6.4 Controls and evaluation

• Negative control: heat‑killed cells (boiled 5 min) to confirm that colour development is enzyme‑dependent.
• Positive control: a strain known to over‑express lacZ (e.g., lacI⁻ mutant).
• Standardise cell density (OD₆₀₀) before lysis to minimise variation.
• Potential sources of error: temperature fluctuations, incomplete lysis, inaccurate protein quantification, and timing of colour development.
• Statistical analysis – calculate mean, standard deviation (n ≥ 3) and use a t‑test to assess significance of differences between treatments.
• Ethical note – work with non‑pathogenic E. coli; follow biosafety level 1 guidelines.

7. Biotechnological relevance – the lac promoter in recombinant DNA work

• lac promoter (P_lac) is an inducible promoter widely used in cloning vectors.
• A typical expression vector contains:

  • origin of replication (high copy number for large protein yields),
  • selectable marker (e.g., ampicillin resistance),
  • multiple cloning site downstream of P_lac,
  • the lacI gene (often on a compatible helper plasmid) to supply repressor.

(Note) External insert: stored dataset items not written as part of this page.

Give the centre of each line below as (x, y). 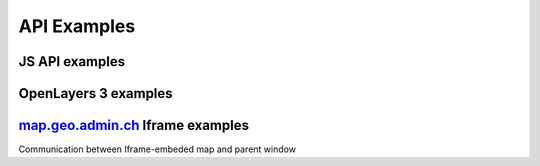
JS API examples (71, 61)
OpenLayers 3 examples (96, 93)
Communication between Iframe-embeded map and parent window (157, 149)
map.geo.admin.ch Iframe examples (134, 125)
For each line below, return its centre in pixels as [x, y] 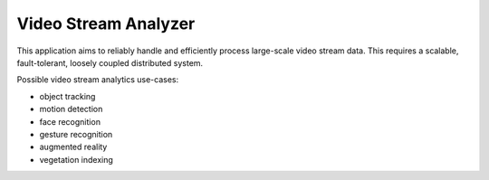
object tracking [67, 96]
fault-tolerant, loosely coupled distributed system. [110, 62]
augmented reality [73, 147]
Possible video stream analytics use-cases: [98, 80]
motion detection [71, 109]
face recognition [70, 121]
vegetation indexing [76, 159]
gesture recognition [76, 134]

• During growth, LacI binds the operator and transcription is repressed. Adding IPTG releases LacI, allowing high‑level transcription of the gene of interest.
• Advantages: tight regulation, rapid induction, no need for lactose metabolism, scalable for industrial protein production.
• Limitations: leaky expression in some strains, possible toxicity of the recombinant protein before induction, requirement for an additional plasmid or chromosomal lacI source.

8. Summary – key points for exam

• Identify the three structural genes (lacZ, lacY, lacA) and the enzymes they encode.
• Explain the roles of the promoter (RNA polymerase binding) and operator (repressor binding).
• Describe how LacI blocks transcription in the absence of inducer.
• State why allolactose, not lactose itself, is the natural inducer and give the simple conversion reaction.
• Outline the sequence of events that leads to enzyme synthesis when lactose is present, including the positive feedback loop.
• Recall catabolite repression: high glucose → low cAMP → weak transcription even with allolactose.
• Summarise the practical (ONPG assay) – purpose, key steps, controls, and data analysis.
• Describe the use of the lac promoter in recombinant DNA vectors, noting advantages and limitations.